Sankaran Namboothiri was an orthodox Brahmin and a feudal landlord. In his community, only the eldest son was permitted to marry Namboothiri women and only their children legitimized as Namboothiris. The younger sons were only permitted to engage in live-in relationships with women belonging to lower castes. Sankaran being against that custom had married a Nair woman, defying the elders in his family. After obtaining his share of the joint family property, he lived with his wife and children.
Several years later, a wild animal attacked him and his daughter. An astrologer confirmed Sankaran’s fear that it was due to a curse by the elders of his community. The astrologer also declared that his one-month-old grandchild was the devil’s seed. He suggested severe punishment for the child, which led to conflicts within the family.
What was the punishment? What was the outcome of the conflict? What was the fate of the child?
Discover the answers in Life is a Bed of Roses.

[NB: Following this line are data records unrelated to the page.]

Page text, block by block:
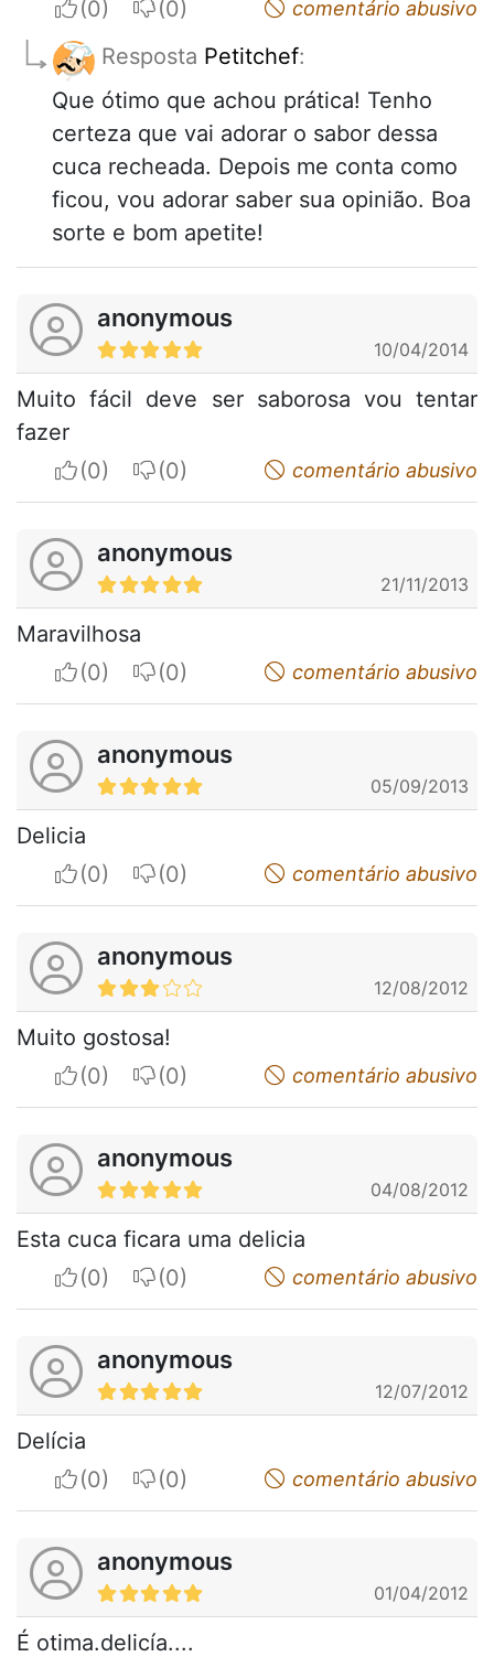
I apreciateI do not appreciatecomentário abusivo
Resposta Petitchef:
Que ótimo que achou prática! Tenho
certeza que vai adorar o sabor dessa
cuca recheada. Depois me conta como
ficou, vou adorar saber sua opinião. Boa
sorte e bom apetite!
anonymous
10/04/2014
Muito fácil deve ser saborosa vou tentar
fazer
I apreciateI do not appreciatecomentário abusivo
anonymous
21/11/2013
Maravilhosa
I apreciateI do not appreciatecomentário abusivo
anonymous
05/09/2013
Delicia
I apreciateI do not appreciatecomentário abusivo
anonymous
12/08/2012
Muito gostosa!
I apreciateI do not appreciatecomentário abusivo
anonymous
04/08/2012
Esta cuca ficara uma delicia
I apreciateI do not appreciatecomentário abusivo
anonymous
12/07/2012
Delícia
I apreciateI do not appreciatecomentário abusivo
anonymous
01/04/2012
É otima.delicía....

K. P. Chandrasekharan, a 61-year-old ex-banker, was born in a remote village in North Malabar; then part of Madras State but part of Kerala since November 1, 1956. He has experienced life in an upper caste landlord family in perpetual deterioration, suffered the adverse consequences of the social, political, and economic changes in the society, and lived the transition from feudal to capitalist society.
After his superannuation from the bank, he became an affiliate member of the Institute of Management Consultants of India (IMCI) and started a management consultancy firm in Kannur. Life is a Bed of Roses is his first work of fiction, emanating from both his painful, actual experience and wild imagination.
His family consists of his wife, son, and daughter-in-law.